Complementary DNA (cDNA) synthesis, qPCR miRNA detection and quantification

cDNA was synthesized from the extracted miRNA samples using a PCR thermocycler (T3000 Thermocycler, Biometra, Montreal Biotech Inc, Montreal, QC, Canada) and the TaqMan Advanced miRNA cDNA Synthesis Kit (Thermo Fisher Scientific) by following manufacturer's instructions. The resulting cDNA samples were stored at − 20 °C. The synthesized cDNA was the template for qPCR using the TaqMan Advanced miRNA Assays (Thermo Fisher Scientific) and probes for each miRNA. The qPCR reaction was performed using the QuantStudio 3 instrument (Thermo Fisher Scientific). The qPCR was performed in duplicate for each sample, and the mean of the obtained cycle thresholds (CT) was used for calculations.

qPCR data analysis

The expression levels of miRNAs in response to the stress challenge were comparatively quantified using the ΔΔCT method. The ΔCT was first calculated by subtracting the CT value of each miRNA from that of the internal control, cel-mir-39a-3p (ΔCT at T0 = CTmiR T0 − CTcel-miR-39a-3p T0). The results of miRNAs at T90 were normalized in the same way, where ΔCTT90 = CTmiR T90 − CTcel-miR-39a-3p T90. Finally, miRNA expression levels in response to the test of the same patient were evaluated by calculating the ΔΔCT as follows: ΔΔCT = ΔCTT90 − ΔCT0. The fold difference between the expression of each miRNA in each sample to the mean expression of the controls was analyzed using the 2- ΔΔCT method at two timepoints, T0 and T90. First, the results of each miRNA for each sample were normalized with the results of the exogenous control, cel-mir-39a-3p, where ΔCTsample = CTmiR − CTcel-miR-39a-3p. Then, the ΔΔCT was calculated for each sample as follows, ΔΔCT = ΔCTsample − mean ΔCTCTRLs. Finally, the fold difference in miRNA expression between each participant and the mean of controls was calculated as 2−ΔΔCT.

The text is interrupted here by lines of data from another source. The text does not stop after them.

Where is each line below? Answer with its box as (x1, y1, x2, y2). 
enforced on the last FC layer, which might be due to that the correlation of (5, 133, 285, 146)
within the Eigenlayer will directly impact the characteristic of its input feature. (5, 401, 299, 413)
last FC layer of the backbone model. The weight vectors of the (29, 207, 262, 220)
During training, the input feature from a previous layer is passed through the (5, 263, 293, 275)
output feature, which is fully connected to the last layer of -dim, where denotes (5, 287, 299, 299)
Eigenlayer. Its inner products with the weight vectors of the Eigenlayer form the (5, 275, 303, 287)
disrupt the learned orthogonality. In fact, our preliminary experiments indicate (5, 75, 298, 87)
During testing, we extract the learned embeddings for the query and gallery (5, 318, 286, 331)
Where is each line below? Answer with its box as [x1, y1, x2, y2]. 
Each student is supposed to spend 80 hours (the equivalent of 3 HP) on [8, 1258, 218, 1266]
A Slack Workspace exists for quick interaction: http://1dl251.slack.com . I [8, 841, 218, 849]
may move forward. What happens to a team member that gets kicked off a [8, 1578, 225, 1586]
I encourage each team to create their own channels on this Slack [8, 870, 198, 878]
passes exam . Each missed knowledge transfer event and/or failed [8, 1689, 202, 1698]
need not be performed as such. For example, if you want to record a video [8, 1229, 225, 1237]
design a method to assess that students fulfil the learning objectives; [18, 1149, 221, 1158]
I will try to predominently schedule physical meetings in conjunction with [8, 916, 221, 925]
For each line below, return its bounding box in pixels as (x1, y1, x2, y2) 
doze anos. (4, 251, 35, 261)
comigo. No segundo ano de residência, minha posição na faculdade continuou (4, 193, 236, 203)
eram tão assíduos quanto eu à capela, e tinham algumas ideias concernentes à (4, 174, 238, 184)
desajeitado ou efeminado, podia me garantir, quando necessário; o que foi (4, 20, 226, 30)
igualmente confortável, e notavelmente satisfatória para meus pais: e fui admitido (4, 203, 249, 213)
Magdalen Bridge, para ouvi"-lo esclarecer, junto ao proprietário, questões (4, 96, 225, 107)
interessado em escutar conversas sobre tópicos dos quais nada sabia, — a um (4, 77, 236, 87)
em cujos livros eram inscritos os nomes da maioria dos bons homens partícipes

Construction of gene pathways and networks targeted by dysregulated miRNAs in ME/CFS

The potential targets of miRNAs of interest, including genes, molecular and physiological functions, and ME/CFS-related diseases and symptoms, were primarily identified through comprehensive literature reviews and manual curations. The connections (interactions) of the miRNAs and their targets were constructed based on the Ingenuity Knowledge Base using the Ingenuity Pathway Analysis (IPA) software (QIAGEN Inc. software version 51963813).

Machine learning and statistical analyses

Random Forest Model (RFM) was performed to predict individuals affected with ME/CFS. The data was randomly split 80/20 into training and testing sets. RFM model was built using the training data and subsequently tested on the remaining 20% of data making up the testing set. To evaluate the RFM, we used different measures to assess the classification performance, including accuracy, specificity, sensitivity, and receiver operating characteristic (ROC) curve. The ROC curve showed the trade-off between sensitivity and specificity, and the area under the curve (AUC) was used as an index for evaluating the predictive performance of the constructed eleven miRNA panel. We applied the K-means method to classify the subjects into four clusters using the ΔΔCT data based on the signature of the eleven miRNAs. The goal of K-means is to define clusters of patients, so we can derive insights about their symptoms and other clinical characteristics. ME/CFS symptom data from questionnaires regarding these four clusters were analyzed using ANOVA, followed by Tukey multiple comparison tests. P values less than 0.05 were considered to be statistically significant.